You could use a 1-way ANOVA to test the validity of your prediction, but let’s start by looking at the data.

First we read in the data:

In [1]:
import pandas as pd
df = pd.read_csv("../data/snowfall.csv")

In [2]:
df.head()

Unnamed: 0,rank,location,snowfall,state,city,lat,long,elevation
0,1,VALDEZ,316.8,AK,Valdez,61.12994,-146.349364,6.8
1,2,MT. WASHINGTON,260.0,NH,Mt. Washington,44.27046,-71.303531,1913.4
2,3,BLUE CANYON,240.3,CA,Blue Canyon,39.257275,-120.710825,1405.3
3,4,YAKUTAT,190.3,AK,Yakutat,59.572735,-139.578312,26.0
4,5,MARQUETTE,149.1,MI,Marquette,46.543491,-87.396433,


Next, subset the data to focus only on the states of interest

In [3]:
df1 = df[df['state'].isin(['CO','UT','VT'])]

In [7]:
df1

Unnamed: 0,rank,location,snowfall,state,city,lat,long,elevation
23,24,BURLINGTON,80.9,VT,Burlington,44.472399,-73.211494,52.2
47,48,DENVER,59.6,CO,Denver,39.739154,-104.984703,1608.6
48,49,SALT LAKE CITY,58.2,UT,Salt Lake City,40.767013,-111.890431,1314.9
72,73,MILFORD,45.1,UT,Milford,38.396911,-113.010789,1515.2
91,92,COLORADO SPRINGS,40.8,CO,Colorado Springs,38.833958,-104.825349,1831.7
110,111,ALAMOSA,32.5,CO,Alamosa,37.469877,-105.869601,2299.6
111,112,PUEBLO,32.5,CO,Pueblo,38.254447,-104.609141,1425.5
138,139,GRAND JUNCTION,23.4,CO,Grand Junction,39.063956,-108.550732,1400.0


Finally, create a pivot of the data that focuses only on the relevant summary data

In [5]:
df1_pivot = pd.pivot_table(df1, values='snowfall', index='state',
                            aggfunc=['count', 'mean', 'max'])

print(df1_pivot)

         count     mean      max
      snowfall snowfall snowfall
state                           
CO           5    37.76     59.6
UT           2    51.65     58.2
VT           1    80.90     80.9


### Analyze
1. There is not enough data to do a 1-way ANOVA. The experiment is not a failure; it has a few pieces of information.

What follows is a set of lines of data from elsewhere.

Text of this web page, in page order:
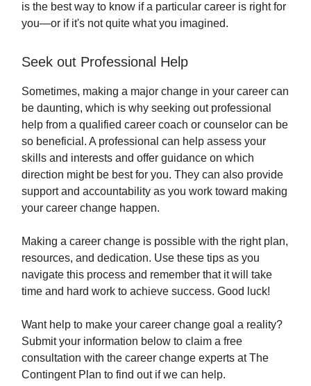
is the best way to know if a particular career is right for
you—or if it's not quite what you imagined.
Seek out Professional Help
Sometimes, making a major change in your career can
be daunting, which is why seeking out professional
help from a qualified career coach or counselor can be
so beneficial. A professional can help assess your
skills and interests and offer guidance on which
direction might be best for you. They can also provide
support and accountability as you work toward making
your career change happen.
Making a career change is possible with the right plan,
resources, and dedication. Use these tips as you
navigate this process and remember that it will take
time and hard work to achieve success. Good luck!
Want help to make your career change goal a reality?
Submit your information below to claim a free
consultation with the career change experts at The
Contingent Plan to find out if we can help.

2. There is not enough data

3. There is a small possibility that VT gets more snow on average than either CO or UT

Our degree of belief in the conclusion drawn from (2) is very small because of (1)

The notion of degree of belief is central to scientific thinking. It is somehow a part of our human nature to believe statements that have little to no supporting evidence. In science the word belief, with respect to a hypothesis is proportional to the evidence. With more evidence available, ideally, from repeated experiments, one’s degree of belief should change. Evidence is derived from the process described above and if we have none then we are stuck at the question stage and a proper scientific hypothesiscannot be made.

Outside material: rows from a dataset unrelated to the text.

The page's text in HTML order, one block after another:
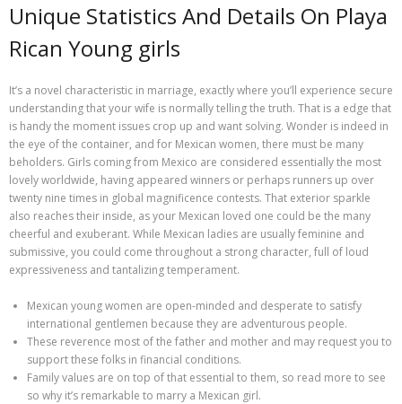
Unique Statistics And Details On Playa
Rican Young girls
It’s a novel characteristic in marriage, exactly where you’ll experience secure
understanding that your wife is normally telling the truth. That is a edge that
is handy the moment issues crop up and want solving. Wonder is indeed in
the eye of the container, and for Mexican women, there must be many
beholders. Girls coming from Mexico are considered essentially the most
lovely worldwide, having appeared winners or perhaps runners up over
twenty nine times in global magnificence contests. That exterior sparkle
also reaches their inside, as your Mexican loved one could be the many
cheerful and exuberant. While Mexican ladies are usually feminine and
submissive, you could come throughout a strong character, full of loud
expressiveness and tantalizing temperament.
Mexican young women are open-minded and desperate to satisfy
international gentlemen because they are adventurous people.
These reverence most of the father and mother and may request you to
support these folks in financial conditions.
Family values are on top of that essential to them, so read more to see
so why it’s remarkable to marry a Mexican girl.

The other important side to degree of belief is that it never caps out at 100 percent certainty. Some hypotheses have become laws like Newton’s Law of Gravitation, but most natural phenomena in the world outside of physics cannot be explained as a law.

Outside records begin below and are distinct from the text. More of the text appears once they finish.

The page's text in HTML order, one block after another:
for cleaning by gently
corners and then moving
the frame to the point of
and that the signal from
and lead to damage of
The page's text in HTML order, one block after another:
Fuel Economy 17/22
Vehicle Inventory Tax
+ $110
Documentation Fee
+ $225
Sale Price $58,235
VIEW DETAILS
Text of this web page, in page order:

A hypothesis is the simplest explanation of a phenomenon. A scientific theory is an in-depth explanation of the observed phenomenon. Do not be mistaken with the word theory, there can be sufficient evidence that your degree of belief all but touches 100%, and is plenty for decision making purposes. A built-in safeguard for scientific thought is that our degree of belief does not reach 100%, which leaves some room to find new evidence that could move the dial in the other direction.

There are additional factors like external peer review that help ensure the integrity of the scientific method and in the case of implementing a model for a specific business task this could mean assigning reviewers for a pull request or simply asking other qualified individuals to check over your work.